### Action item:
If a line in the records below contains the word "this", copy it out.

Records from a dataset:
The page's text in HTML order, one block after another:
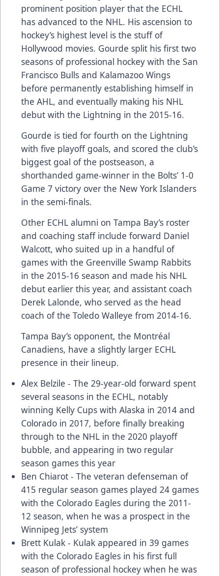
prominent position player that the ECHL
has advanced to the NHL. His ascension to
hockey’s highest level is the stuff of
Hollywood movies. Gourde split his first two
seasons of professional hockey with the San
Francisco Bulls and Kalamazoo Wings
before permanently establishing himself in
the AHL, and eventually making his NHL
debut with the Lightning in the 2015-16.
Gourde is tied for fourth on the Lightning
with five playoff goals, and scored the club’s
biggest goal of the postseason, a
shorthanded game-winner in the Bolts’ 1-0
Game 7 victory over the New York Islanders
in the semi-finals.
Other ECHL alumni on Tampa Bay’s roster
and coaching staff include forward Daniel
Walcott, who suited up in a handful of
games with the Greenville Swamp Rabbits
in the 2015-16 season and made his NHL
debut earlier this year, and assistant coach
Derek Lalonde, who served as the head
coach of the Toledo Walleye from 2014-16.
Tampa Bay’s opponent, the Montréal
Canadiens, have a slightly larger ECHL
presence in their lineup.
Alex Belzile - The 29-year-old forward spent
several seasons in the ECHL, notably
winning Kelly Cups with Alaska in 2014 and
Colorado in 2017, before finally breaking
through to the NHL in the 2020 playoff
bubble, and appearing in two regular
season games this year
Ben Chiarot - The veteran defenseman of
415 regular season games played 24 games
with the Colorado Eagles during the 2011-
12 season, when he was a prospect in the
Winnipeg Jets’ system
Brett Kulak - Kulak appeared in 39 games
with the Colorado Eagles in his first full
season of professional hockey when he was
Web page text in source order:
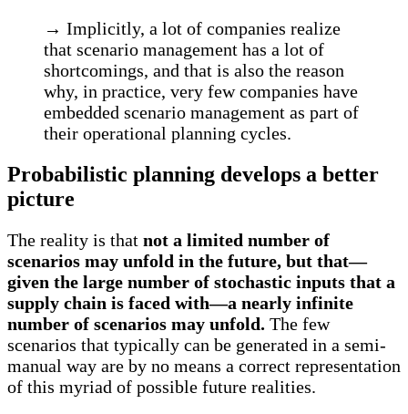
→ Implicitly, a lot of companies realize
that scenario management has a lot of
shortcomings, and that is also the reason
why, in practice, very few companies have
embedded scenario management as part of
their operational planning cycles.
Probabilistic planning develops a better
picture
The reality is that not a limited number of
scenarios may unfold in the future, but that—
given the large number of stochastic inputs that a
supply chain is faced with—a nearly infinite
number of scenarios may unfold. The few
scenarios that typically can be generated in a semi-
manual way are by no means a correct representation
of this myriad of possible future realities.

### Finished task:
debut earlier this year, and assistant coach
season games this year
of this myriad of possible future realities.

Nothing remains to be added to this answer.